Department of Pharmacy, University of Pisa, 56126 Pisa, Italy.
Department of Life Sciences, University of Siena, 53100 Siena, Italy.
Int J Mol Sci. 2022 Feb 14;23(4):2105. doi: 10.3390/ijms23042105.
The use of in silico toxicity prediction methods plays an important role in the selection of lead compounds and in ADMET studies since in vitro and in vivo methods are often limited by ethics, time, budget and other resources. In this context, we present our new web tool VenomPred, a user-friendly platform for evaluating the potential mutagenic, hepatotoxic, carcinogenic and estrogenic effects of small molecules. VenomPred platform employs several in-house Machine Learning (ML) models developed with datasets derived from VEGA QSAR, a software that includes a comprehensive collection of different toxicity models and has been used as a reference for building and evaluating our ML models. The results showed that our models achieved equal or better performance than those obtained with the reference models included in VEGA QSAR. In order to improve the predictive performance of our platform, we adopted a consensus approach combining the results of different ML models, which was able to predict chemical toxicity better than the single models. This improved method was thus implemented in the VenomPred platform, a freely accessible webserver that takes the SMILES (Simplified Molecular-Input Line-Entry System) strings of the compounds as input and sends the prediction results providing a probability score about their potential toxicity.

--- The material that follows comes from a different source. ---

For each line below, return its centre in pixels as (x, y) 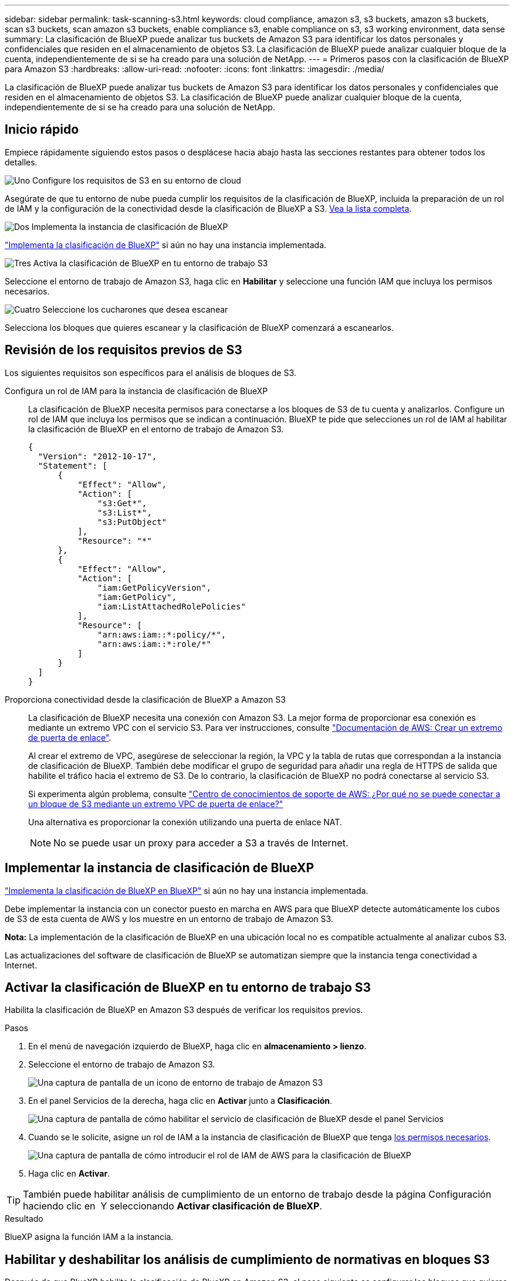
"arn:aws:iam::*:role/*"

在先导化合物的选择和 ADMET 研究中,计算机毒性预测方法的应用起着重要作用,因为体外和体内方法通常受到伦理、时间、预算和其他资源的限制。在这种情况下,我们提出了我们的新网络工具 VenomPred,这是一个用于评估小分子潜在致突变性、肝毒性、致癌性和雌激素效应的用户友好平台。VenomPred 平台采用了几个内部机器学习 (ML) 模型,这些模型是使用来自 VEGA QSAR 的数据集开发的,VEGA QSAR 是一个包含多种毒性模型的综合软件,已被用作构建和评估我们的 ML 模型的参考。结果表明,我们的模型在性能上与 VEGA QSAR 中包含的参考模型相当或更好。为了提高我们平台的预测性能,我们采用了一种结合不同 ML 模型结果的共识方法,该方法能够比单个模型更好地预测化学毒性。这种改进的方法随后在 VenomPred 平台中实现,该平台是一个免费访问的网络服务器,它接受化合物的 SMILES(简化分子输入行输入系统)字符串作为输入,并发送预测结果,提供关于其潜在毒性的概率评分。